Selon Sciensano, près de deux millions de personnes sont reconnues comme aidants proches en Belgique, dont beaucoup vivent déjà sous le seuil de pauvreté. Les associations de terrain constatent une inquiétude croissante et une incompréhension face à une réforme jugée inadaptée aux réalités vécues. Les contraintes liées aux soins, aux scolarités instables et aux horaires imprévisibles rendent la recherche d'un emploi, même à temps partiel, particulièrement difficile, notamment pour les parents solos. La presse fait déjà état de témoignages montrant que la perte des allocations pourrait mener certaines familles vers les centres publics d'action sociale (CPAS).

Les acteurs associatifs rappellent que beaucoup de ces parents ont cotisé durant de nombreuses années et dénoncent une limitation uniforme de la durée du chômage qui ignore la diversité et la complexité des situations familiales. Les dispositifs existants de reconnaissance des aidants proches sont jugés insuffisants, tant en durée qu'en montant, et inadaptés aux handicaps lourds et durables. Faute de statut et de solutions structurelles, certains parents se voient contraints de se placer en congé maladie ou de renoncer totalement à toute recherche d'emploi.

Enfin, les associations déplorent l'absence de données officielles permettant d'estimer précisément le nombre de personnes concernées et pointent un flou institutionnel quant à la répartition des responsabilités politiques. Elles appellent à une meilleure prise en compte des aidants proches et à une adaptation de la réforme afin d'éviter une aggravation de la précarité et de l'exclusion sociale.

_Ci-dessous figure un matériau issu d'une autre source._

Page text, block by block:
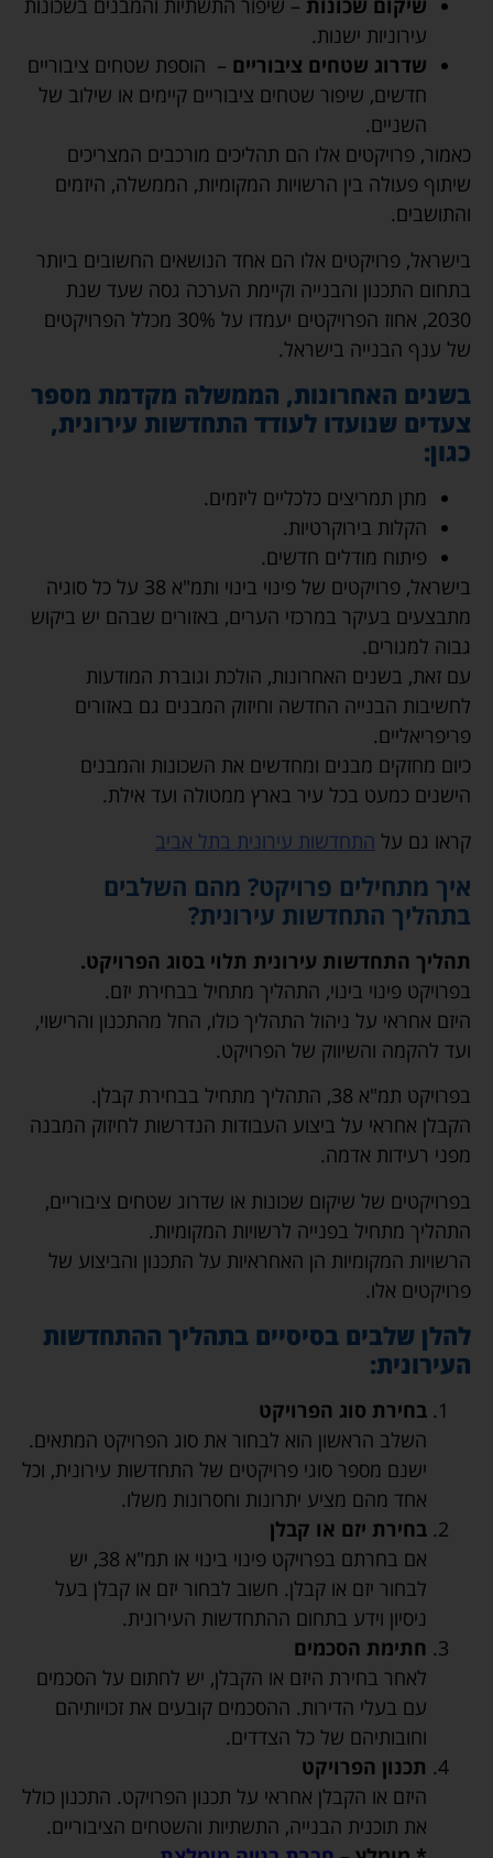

Cette problématique est transversale. Elle concerne à la fois les compétences fédérales (sécurité sociale, santé mentale, soins de santé) et les compétences des entités fédérées (sensibilisation et prévention, aide sociale, cohésion sociale, jeunesse, etc.). Nous avons besoin d'un plan d'action concerté et coordonné, intégrant prévention, accompagnement et politiques sanitaires.

1) Combien de parents aidants proches risquent d'être exclus du chômage lors de la deuxième phase de la réforme, en particulier ceux ayant un enfant en situation de handicap sévère ou atteint d'une maladie lourde? L'honorable ministre dispose-t-il de données chiffrées à ce sujet?

2) Comment le gouvernement justifie-t-il l'absence de prise en compte spécifique des aidants proches dans la réforme du chômage, alors que leur indisponibilité pour le marché de l'emploi est directement liée à des obligations familiales et de soins?

3) L'honorable ministre estime-t-il que la réforme est compatible avec le principe de «standstill», qui interdit toute régression en matière de droits sociaux essentiels? Une analyse juridique a-t-elle été menée sur ce point?

4) Pourquoi les dispositifs existants de reconnaissance des aidants proches (dispense de disponibilité, congé pour aidants proches) n'ont-ils pas été renforcés ou adaptés préalablement à la réforme du chômage?

5) Quelles mesures concrètes le gouvernement envisage-t-il pour éviter que des aidants proches ne soient contraints de se tourner vers le CPAS ou vers des congés maladie par défaut.

6) L'honorable ministre est-il disposé à examiner la création ou le renforcement d'un véritable statut social pour les aidants proches, incluant une protection contre l'exclusion du chômage pour les situations de handicap lourd et durable?

7) Une concertation avec les associations représentatives des aidants proches est-elle prévue afin d'évaluer l'impact réel de la réforme et d'identifier des adaptations nécessaires?

8) Des contacts sont-ils pris avec les entités fédérées à ce sujet?